After all, we have set of rules and we will predict for every user 1 or 0:

  1. predict 1 - if MORE ACTION OF RULES ARE SAYING 1(vote are multiply by it's fittnes)
  2. predict 0 - if MORE ACTION OF RULES ARE SAYING 0(vote are multiply by it's fittnes)

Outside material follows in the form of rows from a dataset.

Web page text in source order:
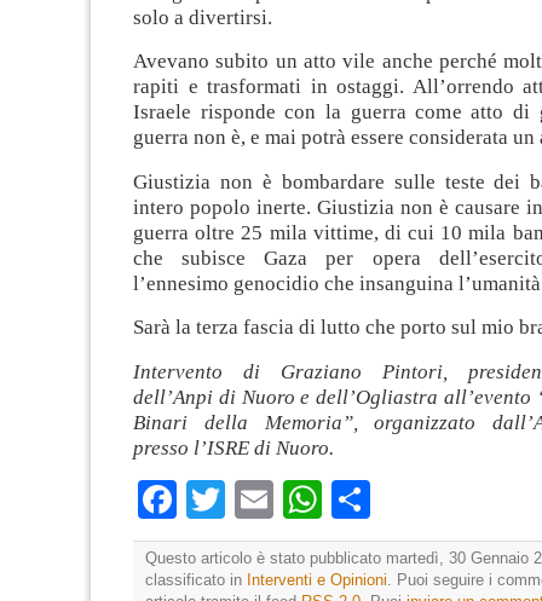
solo a divertirsi.
Avevano subito un atto vile anche perché
rapiti e trasformati in ostaggi. All’orrendo
Israele risponde con la guerra come atto di
guerra non è, e mai potrà essere considerata
Giustizia non è bombardare sulle teste dei
intero popolo inerte. Giustizia non è causare
guerra oltre 25 mila vittime, di cui 10 mila
che subisce Gaza per opera
l’ennesimo genocidio che insanguina
Sarà la terza fascia di lutto che porto sul mio
Intervento di Graziano Pintori,
dell’Anpi di Nuoro e dell’Ogliastra all’evento
Binari della Memoria”, organizzato
presso l’ISRE di Nuoro.
Facebook
TwitterEmailWhatsApp
Questo articolo è stato pubblicato martedì, 30 Gennaio
classificato in Interventi e Opinioni . Puoi seguire i
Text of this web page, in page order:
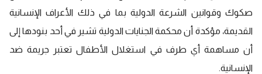
صكوك وقوانين الشرعة الدولية بما في ذلك الأعراف الإنسانية
القديمة، مؤكدة أن محكمة الجنايات الدولية تشير في أحد بنودها إلى
أن مساهمة أي طرف في استغلال الأطفال تعتبر جريمة ضد
الإنسانية.
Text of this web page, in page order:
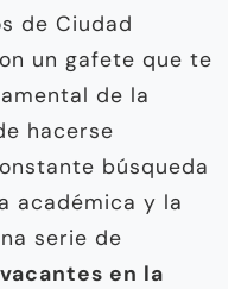
de Ciudad
un gafete que te
de la
hacerse
búsqueda
académica y la
serie de
vacantes en la

Actually, it's kind of ensemble learning.

Data & Results

Useri.png

As I mentioned only not-binary variable is 'number of PV in period A'. I will use it in following way:

  1. FILTER USER WITH AT LEAST X PV(X > PV IN PERIOD A)
  2. DIVIDE TO TRAIN & TEST DATA
  3. RUN LCS ON TRAIN DATA
  4. RESULT FOR TEST & TRAIN DATA WITH Y BEST(BY FITNESS) LCS RULES

I set after experiments and trade off with time Y(number of used rules) to 100

1, for x > 3:

test data => TRUE POSITIVE(TP) = 1820, FALSE POSITIVE(FP) = 886, TRUE NEGATIVE(TN) = 622, FALSE NEGATIVE (FN) = 854 => Precision is 0.6726 train data => TRUE POSITIVE(TP) = 7480, FALSE POSITIVE(FP) = 3308, TRUE NEGATIVE(TN) = 2708, FALSE NEGATIVE (FN) = 3360


2, for x > 5: test data => TRUE POSITIVE(TP) = 850, FALSE POSITIVE(FP) =376 , TRUE NEGATIVE(TN) = 233, FALSE NEGATIVE (FN) = 261 => Precision 0.6933 train data => TRUE POSITIVE(TP) = 3412, FALSE POSITIVE(FP) = 1505, TRUE NEGATIVE(TN) = 970, FALSE NEGATIVE (FN) = 958


1, for x > 7:

test data => TRUE POSITIVE(TP) = 684, FALSE POSITIVE(FP) = 569, TRUE NEGATIVE(TN) = 148, FALSE NEGATIVE (FN) = 84 => Precision 0.5459 train data => TRUE POSITIVE(TP) = 2638, FALSE POSITIVE(FP) = 2205, TRUE NEGATIVE(TN) = 664, FALSE NEGATIVE (FN) = 443


Best precision for this experiment set, almost70 %, is to have at least 5 PV and I'm providing also 15 most improtant rule for that:

  1. 111#100###00#0000##1##1###01#01#00
  2. 00000110#00##00####0#0#0#0#0100#00
  3. 1#####00#00#0###111#111000####100
  4. 0#####0###0#000#0#01####00#1001#0#
  5. #0000###00##00000#1##1##00##0##000
  6. 1110###10#0#0#000011#1#10##10##000
  7. 1#1###1##0000##010#1#1##0001#00#00
  8. #110#110000##00010#011###001000000
  9. 1100##1#0###00#0###0#1110#0100#0##
  10. 1110###10000#0#00###0#110#01##1000
  11. 11###011#0#0#000#####1#100#1001000
  12. #000#0#0#0000####0#00#1001#0000##0
  13. 1#101001####00000010001100#1#000##
  14. 1100###1##0#0000##0#1#1##0001##0#0
  15. #00#1#00##0#0#000##00#0#0##0000#00
  16. 11#01#1#0#0##0#00###1011#00100#00#
  17. #0#00##00#0##000#00#10##00010##000

Code

CODE HERE

Conclusion

LCS provide interesting approach to solving machine learning problem. The main advantage of this approach is extremely straightforward representation of rules from rule population on comparison of often used neural network or random forrest.